In the previous section we saw that the pseudo-inverse of a compact operator is not bounded (continuous). To counter this, we introduce the regularized pseudo-inverse:

$$
K_{\alpha}^{\dagger}f = \sum_{k=0}^{\infty} g_{\alpha}(\sigma_k) \langle f, u_k\rangle v_k,
$$

where $g_{\alpha}$ determines the type of regularization used. For Tikhonov regularisation we let

$$
g_{\alpha}(s) = \frac{s}{s^2 + \alpha}= \frac{1}{s + \alpha/s}.
$$

For a truncated SVD we let

$$
g_{\alpha}(s) = \begin{cases} s^{-1} & \text{if}\, s > \alpha \\ 0 & \text{otherwise} \end{cases}.
$$

Given noisy data $f^{\delta} = Ku + e$ with $\|e\| \leq \delta$, we can now study the effect of regularisation by studying the error. Introducing $u^{\delta,\alpha} = K_{\alpha}^\dagger f^{\delta}$, the total reconstruction error is now given by

$$
\|u^{\delta,\alpha} - u\| = \|K_{\alpha}^\dagger f^{\delta} - u\| \leq \|(I - K_{\alpha}^\dagger K)\|\|u\| + \delta \|K_{\alpha}^\dagger\|,
$$

in which we recognise the \emph{bias} and \emph{variance} contributions. We can re-write this in terms of the relative error as

$$
\frac{\|u^{\delta,\alpha} - u\|}{\|u\|} \leq \|(I - K_{\alpha}^\dagger K)\| + \delta \|K\|\|K_{\alpha}^\dagger\|.
$$

Note, however, that these upperbounds may be useless in practice and more detailed analysis incorporating the type of noise and the class of images $u$ that we are interested in is needed.

Two main question arise:

* For $\delta = 0$, does the bias converge to zero as $\alpha \downarrow 0$?
* How should one choose $\alpha$ for a given $\delta$ to minimize the total error?

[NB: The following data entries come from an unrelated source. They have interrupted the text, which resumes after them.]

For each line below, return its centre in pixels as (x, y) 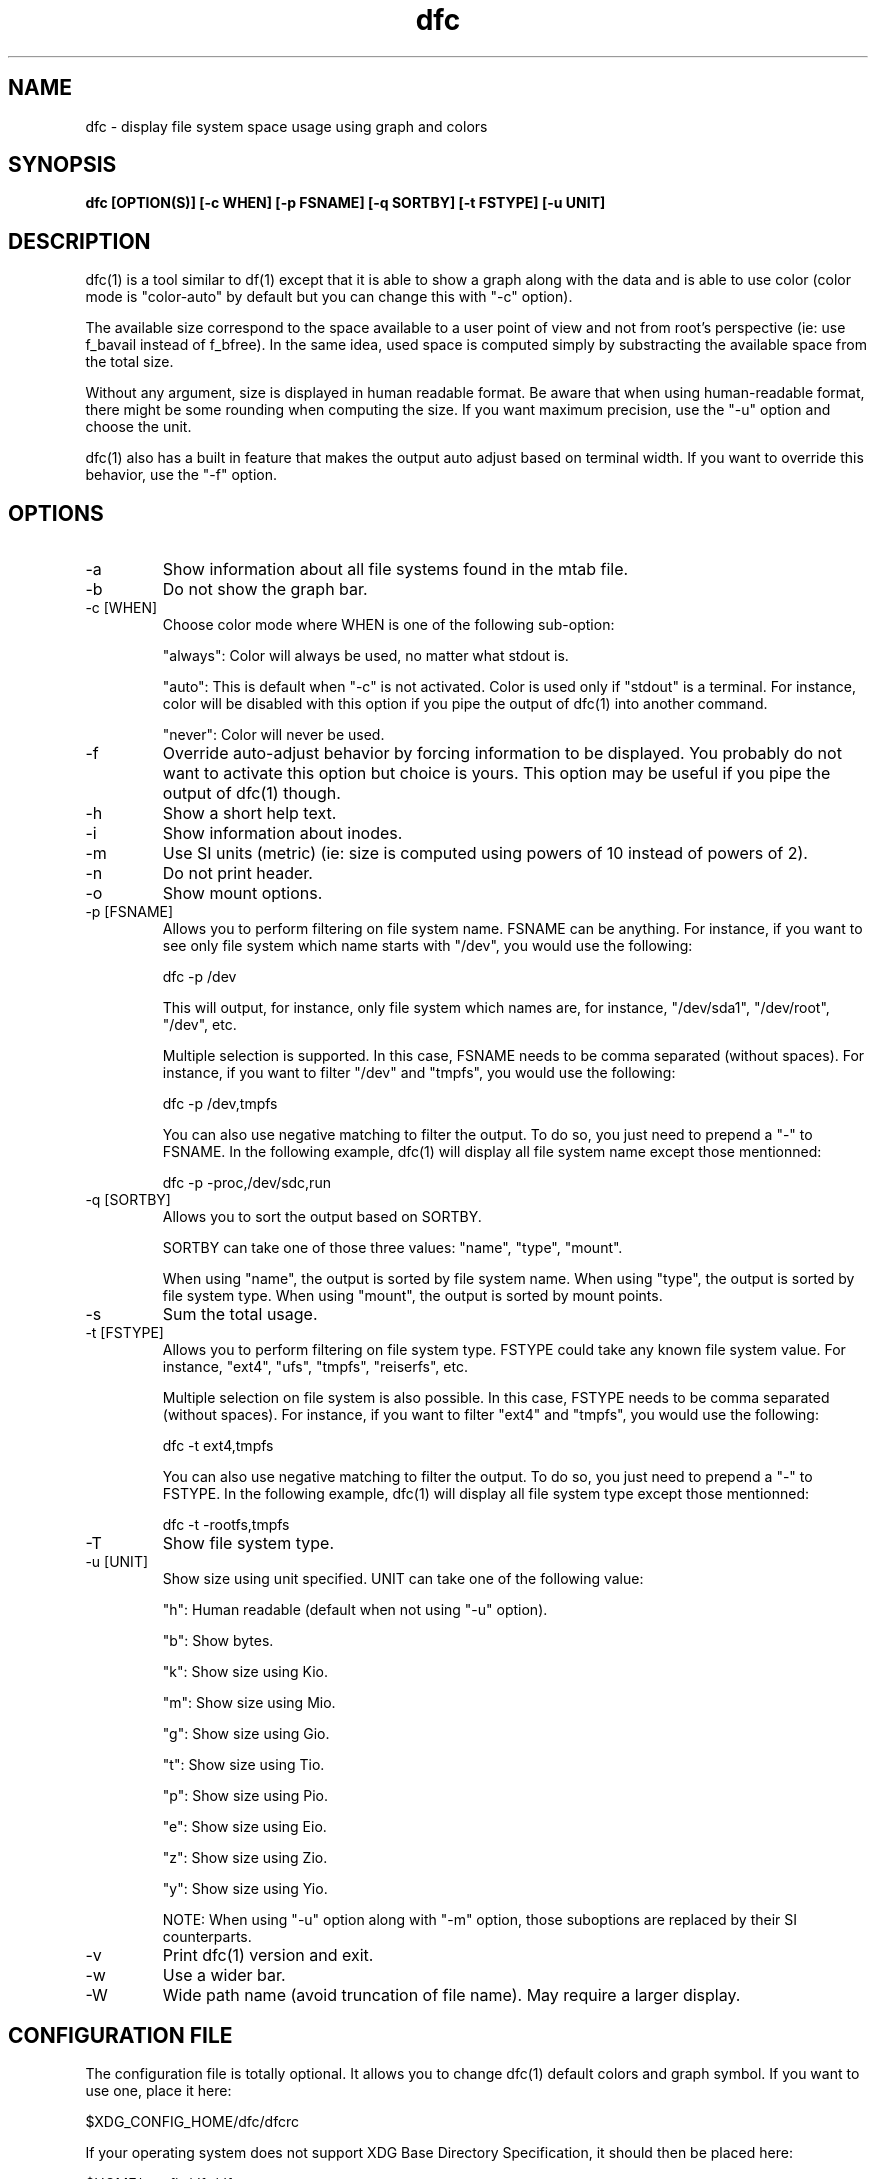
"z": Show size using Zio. (245, 1858)
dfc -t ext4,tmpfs (218, 1446)
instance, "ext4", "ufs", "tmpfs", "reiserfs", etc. (315, 1367)
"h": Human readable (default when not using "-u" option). (355, 1610)
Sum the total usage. (240, 1314)
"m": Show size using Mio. (249, 1703)
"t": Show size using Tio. (243, 1765)
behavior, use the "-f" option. (181, 475)
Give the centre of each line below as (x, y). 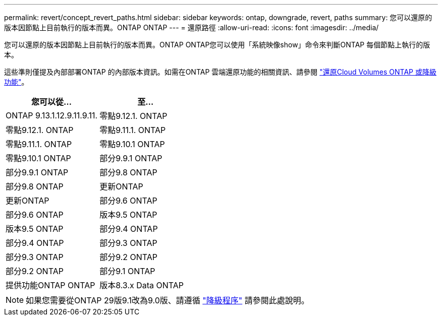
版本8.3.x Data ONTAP (142, 285)
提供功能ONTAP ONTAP (50, 285)
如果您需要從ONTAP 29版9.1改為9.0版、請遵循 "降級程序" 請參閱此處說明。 (168, 300)
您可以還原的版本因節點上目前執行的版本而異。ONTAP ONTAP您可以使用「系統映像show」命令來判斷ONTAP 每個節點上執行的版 (217, 45)
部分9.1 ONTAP (127, 271)
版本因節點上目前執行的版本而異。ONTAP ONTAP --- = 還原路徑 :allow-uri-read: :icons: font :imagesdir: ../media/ (191, 27)
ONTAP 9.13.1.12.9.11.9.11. (52, 115)
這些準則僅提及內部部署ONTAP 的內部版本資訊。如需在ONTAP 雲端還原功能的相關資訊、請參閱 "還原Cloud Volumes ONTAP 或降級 (220, 72)
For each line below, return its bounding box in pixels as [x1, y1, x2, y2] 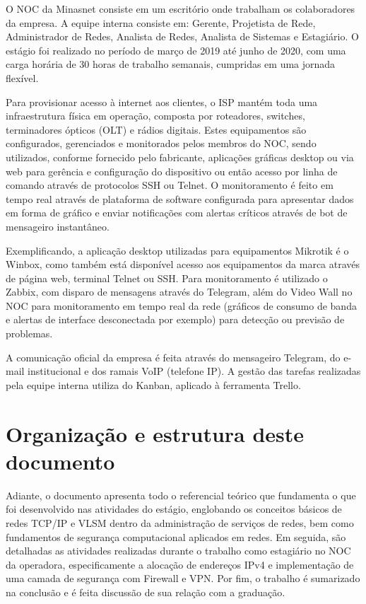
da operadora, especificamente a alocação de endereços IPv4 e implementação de [6, 557, 354, 571]
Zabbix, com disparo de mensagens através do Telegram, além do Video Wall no [6, 284, 353, 299]
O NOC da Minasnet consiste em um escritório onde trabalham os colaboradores [6, 1, 355, 16]
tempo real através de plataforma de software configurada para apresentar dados [6, 191, 354, 206]
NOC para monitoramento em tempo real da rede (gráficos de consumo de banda [6, 298, 357, 313]
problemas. [6, 326, 53, 341]
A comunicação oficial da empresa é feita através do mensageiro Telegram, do [6, 349, 341, 364]
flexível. [6, 70, 39, 85]
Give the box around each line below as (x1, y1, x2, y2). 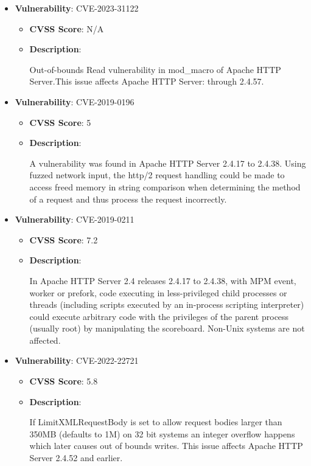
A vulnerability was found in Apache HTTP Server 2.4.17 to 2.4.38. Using (29, 156, 306, 169)
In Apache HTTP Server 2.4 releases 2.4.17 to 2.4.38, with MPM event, (29, 274, 296, 287)
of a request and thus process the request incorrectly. (29, 192, 227, 205)
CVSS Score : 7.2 (29, 233, 98, 246)
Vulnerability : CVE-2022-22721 (15, 354, 139, 367)
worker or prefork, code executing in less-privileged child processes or (29, 286, 287, 299)
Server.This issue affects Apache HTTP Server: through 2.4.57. (29, 75, 264, 88)
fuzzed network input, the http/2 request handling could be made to (29, 169, 285, 181)

### Generalised Tikhonov regularisation

We have seen in the finite-dimensional setting that Tikhonov regularization may be defined through a variational problem:

$$
\min_{u} \|Ku - f\|^2 + \alpha \|u\|^2.
$$

It turns out we can do the same in the infinite-dimensional setting as long as we use the correct (Hilbert-space) norm. Generalised Tikhonov regularisation is defined in a simular manner through the variation problem

$$
\min_{u} \|Ku - f\|^2 + \alpha \|Lu\|^2,
$$

where $L$ is a compact operator. In many applications, $L$ is a differential operator. This can be used to impose smoothness on the solution.

## Examples 

### Sequence operator
Consider the operator $K:\ell^2 \rightarrow \ell^2$, given by

$$
	u = (u_1,u_2,...) \mapsto (u_1,\frac{1}{2}u_2,\frac{1}{3}u_3,...),
$$

i.e. we have an infinite matrix operator of the form

$$
\left(Ku\right)_i = \sum_{j=1}^\infty a_{ij} u_j := i^{-1} u_i, \quad i = 1,2,...
$$

The operator is obviously linear. To show that is bounded we'll compute its norm:

$$
\|K\| = \sup_{u \neq 0} \frac{\|K(u)\|_{\ell^2}}{\|u\|_{\ell^2}}.
$$

We find ...

To show that the operator is compact, we explicitly construct its singular system.

Now consider obtaining a solution for $f_i = j^{-1}$. We would naively set $u_j = j \cdot f_j$, but the situation is a little bit more subtle.


Next, consider obtaining a solution for $f_i = j^{-2}$.


### Differentiation
Consider 

$$
Ku(x) = \int_0^x u(y)\mathrm{d}y.
$$

Given $f(x) = Ku(x)$ we would naively let $u(x) = f'(x)$. Let's analyse this in more detail.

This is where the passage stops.